What the task requires >> Could you retype exactly the lines below between the one holding "For nonpositive distributions, we" and the one holding "approximates real camera", inclusive, leaving out any pictures?

Source data >>
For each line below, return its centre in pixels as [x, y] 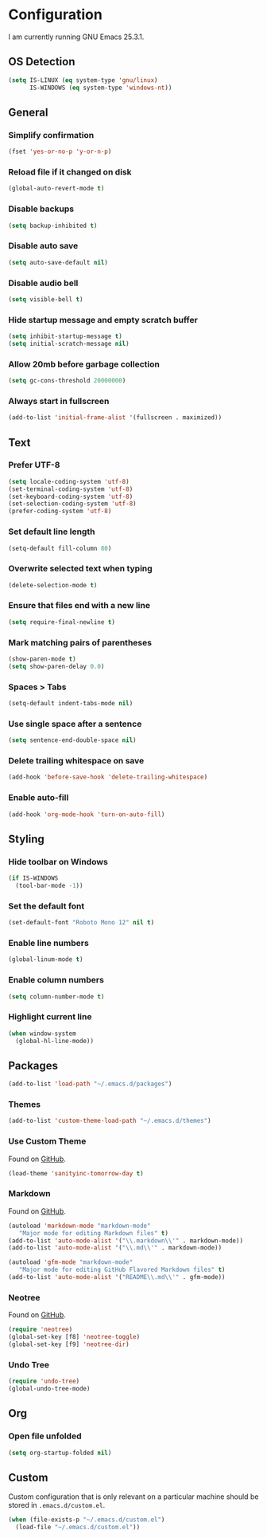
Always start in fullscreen [59, 401]
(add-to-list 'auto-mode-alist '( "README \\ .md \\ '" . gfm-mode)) [117, 1277]
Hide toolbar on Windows [58, 861]
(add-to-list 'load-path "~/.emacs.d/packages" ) [90, 1084]
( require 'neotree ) [41, 1330]
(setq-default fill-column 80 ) [60, 548]
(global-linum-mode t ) [46, 959]
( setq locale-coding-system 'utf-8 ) [69, 481]
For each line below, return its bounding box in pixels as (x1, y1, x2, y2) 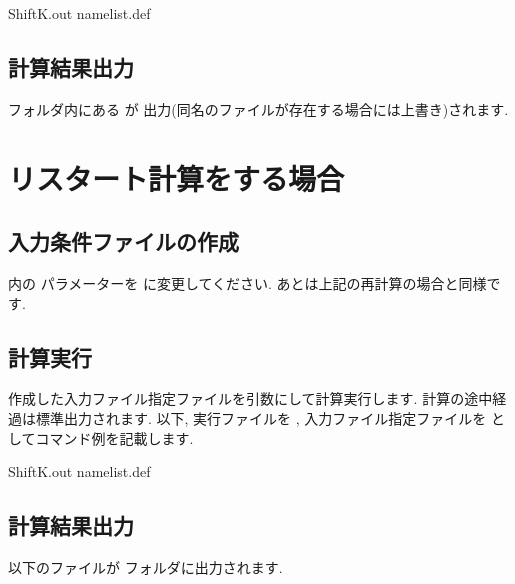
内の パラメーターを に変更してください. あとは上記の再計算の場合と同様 (8, 272, 487, 293)
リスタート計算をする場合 (8, 157, 345, 198)
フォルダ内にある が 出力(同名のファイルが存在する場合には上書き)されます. (8, 98, 509, 119)
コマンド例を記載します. (35, 427, 194, 448)
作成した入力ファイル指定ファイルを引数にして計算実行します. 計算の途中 (8, 388, 493, 409)
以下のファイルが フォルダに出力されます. (8, 556, 283, 577)
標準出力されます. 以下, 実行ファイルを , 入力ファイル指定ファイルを (35, 407, 487, 428)
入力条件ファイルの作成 (8, 226, 239, 257)
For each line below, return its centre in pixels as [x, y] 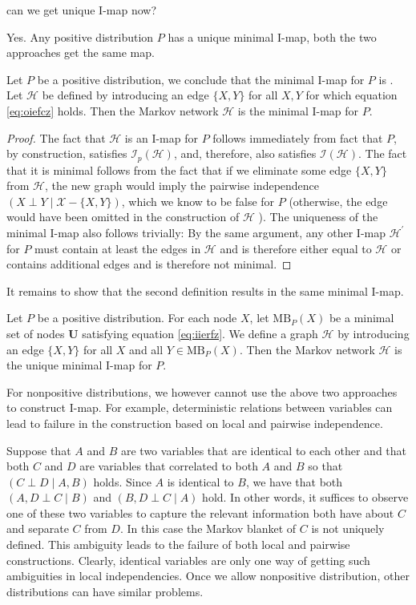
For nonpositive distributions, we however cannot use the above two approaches [202, 391]
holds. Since [122, 481]
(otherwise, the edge [338, 201]
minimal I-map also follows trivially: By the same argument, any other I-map [196, 232]
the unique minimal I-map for [79, 365]
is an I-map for [161, 137]
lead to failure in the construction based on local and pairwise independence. [195, 423]
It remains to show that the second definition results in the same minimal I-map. [205, 290]
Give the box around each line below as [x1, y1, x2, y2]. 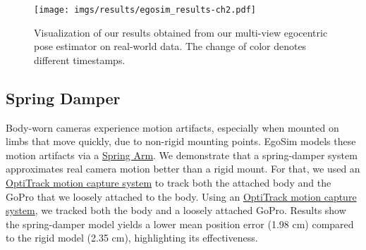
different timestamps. [34, 52, 126, 67]
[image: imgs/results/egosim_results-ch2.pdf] [34, 5, 256, 15]
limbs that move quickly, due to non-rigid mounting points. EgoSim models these [6, 134, 356, 149]
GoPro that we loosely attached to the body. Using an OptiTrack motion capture [6, 189, 357, 204]
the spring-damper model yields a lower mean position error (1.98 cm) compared [6, 216, 354, 231]
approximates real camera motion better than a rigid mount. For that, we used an [6, 161, 360, 176]
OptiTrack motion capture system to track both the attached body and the [6, 175, 331, 190]
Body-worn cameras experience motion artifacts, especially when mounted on [6, 120, 339, 135]
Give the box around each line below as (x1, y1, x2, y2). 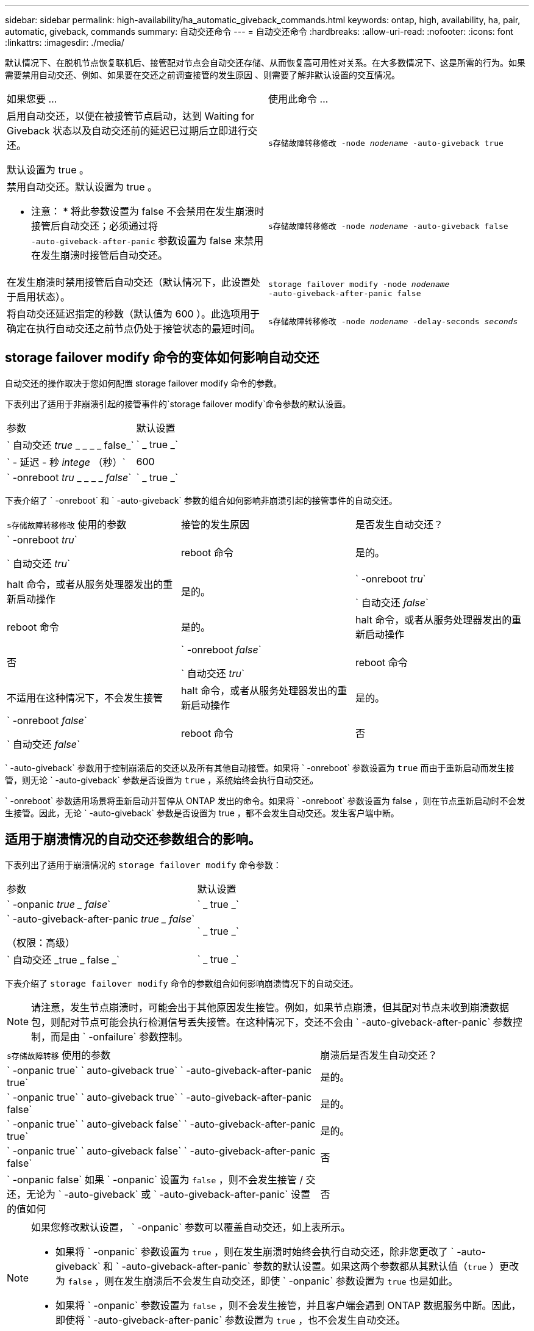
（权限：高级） (7, 936, 76, 949)
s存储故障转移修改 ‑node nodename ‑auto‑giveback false (268, 221, 508, 231)
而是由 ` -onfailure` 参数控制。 (51, 1030, 188, 1043)
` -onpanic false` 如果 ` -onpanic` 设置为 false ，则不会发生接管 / (7, 1173, 304, 1186)
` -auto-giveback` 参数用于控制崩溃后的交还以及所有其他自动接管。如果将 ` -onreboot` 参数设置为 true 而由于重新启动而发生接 (5, 762, 514, 773)
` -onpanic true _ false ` (7, 898, 111, 910)
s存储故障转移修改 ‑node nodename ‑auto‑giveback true (268, 138, 504, 148)
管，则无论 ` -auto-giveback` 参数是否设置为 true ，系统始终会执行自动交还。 (5, 774, 319, 785)
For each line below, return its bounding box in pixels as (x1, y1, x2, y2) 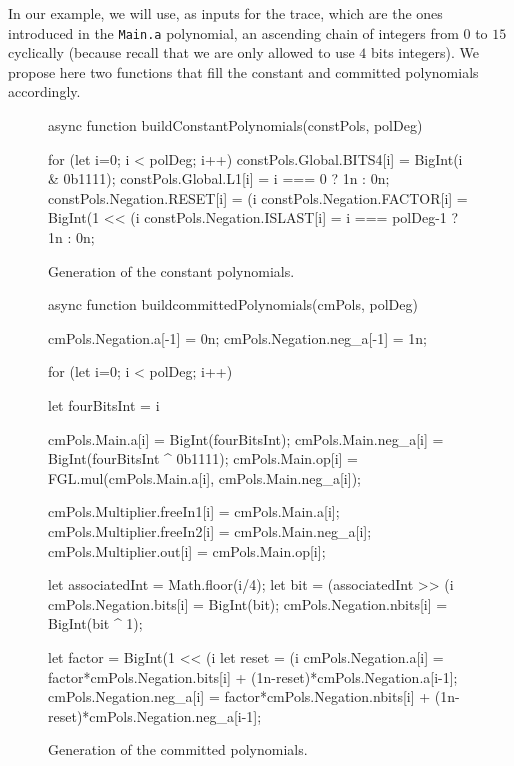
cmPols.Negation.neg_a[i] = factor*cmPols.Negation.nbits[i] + (48, 686, 431, 707)
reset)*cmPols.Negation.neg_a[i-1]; (48, 705, 262, 726)
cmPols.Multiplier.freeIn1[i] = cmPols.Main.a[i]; (48, 501, 340, 522)
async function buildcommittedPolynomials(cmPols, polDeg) (48, 294, 418, 315)
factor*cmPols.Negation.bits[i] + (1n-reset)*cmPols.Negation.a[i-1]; (48, 666, 458, 687)
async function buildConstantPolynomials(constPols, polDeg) (48, 115, 423, 136)
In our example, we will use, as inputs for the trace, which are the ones (8, 3, 443, 23)
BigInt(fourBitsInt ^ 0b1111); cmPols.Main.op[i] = (48, 448, 358, 469)

Finished exercise >>
For nonpositive distributions, we however cannot use the above two approaches [202, 391]
holds. Since [122, 481]
(otherwise, the edge [338, 201]
minimal I-map also follows trivially: By the same argument, any other I-map [196, 232]
the unique minimal I-map for [79, 365]
is an I-map for [161, 137]
lead to failure in the construction based on local and pairwise independence. [195, 423]
It remains to show that the second definition results in the same minimal I-map. [205, 290]
Give the box around each line below as [x1, y1, x2, y2]. 
different timestamps. [34, 52, 126, 67]
[image: imgs/results/egosim_results-ch2.pdf] [34, 5, 256, 15]
limbs that move quickly, due to non-rigid mounting points. EgoSim models these [6, 134, 356, 149]
GoPro that we loosely attached to the body. Using an OptiTrack motion capture [6, 189, 357, 204]
the spring-damper model yields a lower mean position error (1.98 cm) compared [6, 216, 354, 231]
approximates real camera motion better than a rigid mount. For that, we used an [6, 161, 360, 176]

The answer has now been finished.